The answer is to rebuild all the greens to a standard developed in the United States, and that allows for good drainage all year round. In profile, the construction will look like a layer cake. On top of a firm base, there will be a series of drainage pipes, a layer of gravel, and what gardeners would think of as topsoil, made up of a mixture of sand (up to 60 per cent), soil and peat. And on top of that will be a specially grown layer of turf.
“You can't do a green here, a green there,” Els said. “We've got to do this job properly and in one go. That said, we're not making dramatic changes to the shape and size of the greens. We're going to take out the tiers on the 3rd green and we want to make the green at the 8th a bit smaller and bring the water in front of it into play. But for the rest of the course, we will try to leave the slopes as they are.”
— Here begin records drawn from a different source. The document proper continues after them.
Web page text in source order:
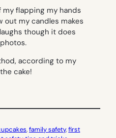
my flapping my hands
out my candles makes
though it does
according to my
cake!
, family safety, first
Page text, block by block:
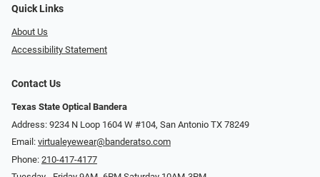
Quick Links
About Us
Accessibility Statement
Contact Us
Texas State Optical Bandera
Address: 9234 N Loop 1604 W #104, San Antonio TX 78249
Email: virtualeyewear@banderatso.com
Phone: 210-417-4177
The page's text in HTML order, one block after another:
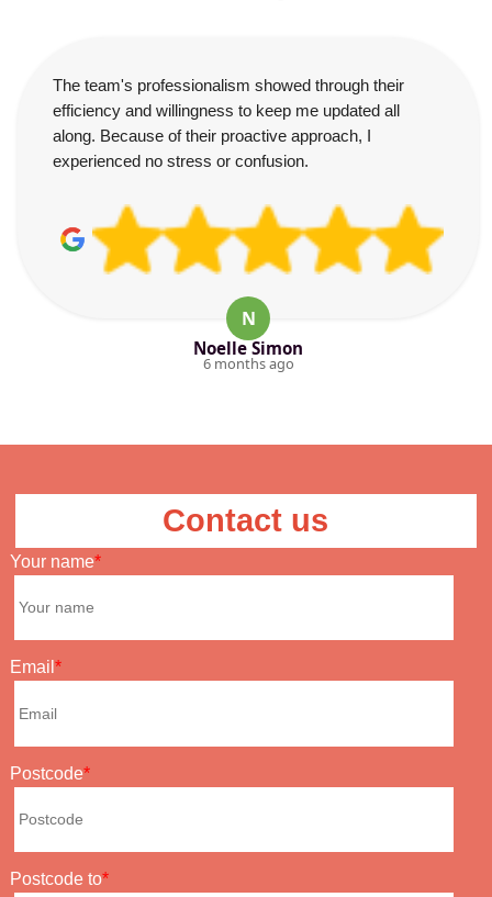
The team's professionalism showed through their
efficiency and willingness to keep me updated all
along. Because of their proactive approach, I
experienced no stress or confusion.
N
Noelle Simon
6 months ago
Contact us
Your name
Email
Postcode
Postcode to
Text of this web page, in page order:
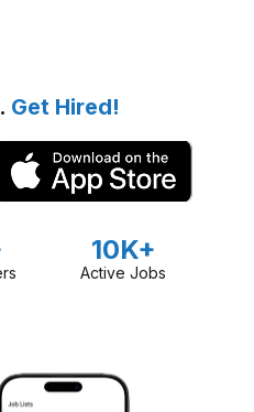
Get Hired!
10K+
Active Jobs
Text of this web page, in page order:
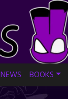
NEWS BOOKS
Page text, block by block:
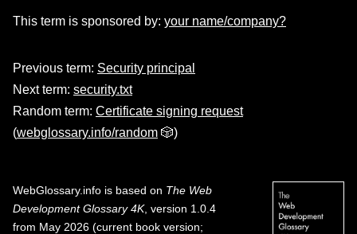
This term is sponsored by: your name/company?
Previous term: Security principal
Next term: security.txt
Random term: Certificate signing request
(webglossary.info/random 🎲)
WebGlossary.info is based on The Web
Development Glossary 4K, version 1.0.4
from May 2026 (current book version;
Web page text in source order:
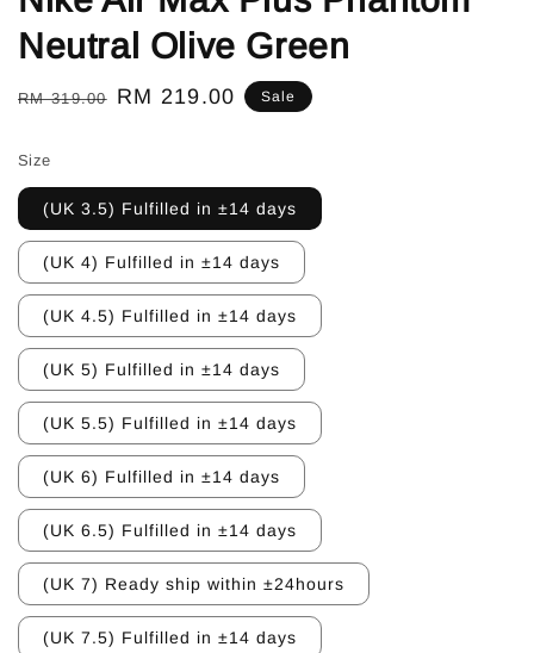
Neutral Olive Green
Regular
RM 319.00
Sale
RM 219.00 Sale
Size
(UK 3.5) Fulfilled in ±14 days
(UK 4) Fulfilled in ±14 days
(UK 4.5) Fulfilled in ±14 days
(UK 5) Fulfilled in ±14 days
(UK 5.5) Fulfilled in ±14 days
(UK 6) Fulfilled in ±14 days
(UK 6.5) Fulfilled in ±14 days
(UK 7) Ready ship within ±24hours
(UK 7.5) Fulfilled in ±14 days
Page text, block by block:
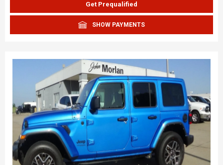
Get Prequalified
SHOW PAYMENTS

When it is required, the turf - 20,000 square metres of which is being grown in Lincolnshire - will be cut, transported to Surrey and laid within 24 hours.
Els has already been responsible for a number of changes to the West Course in recent years. He has lengthened a number of the holes and added 37 bunkers, some of which are about to be removed.
“What Ernie does not want to produce is a course that has no respect for Harry Colt,” Julian Small, the chief executive of Wentworth, said. “What we are trying to do is restore and modernise, not create something new.
“The greatest compliment we could get is if somebody comes back and says the playability is fabulous but in some ways it is hard to see what the changes are.”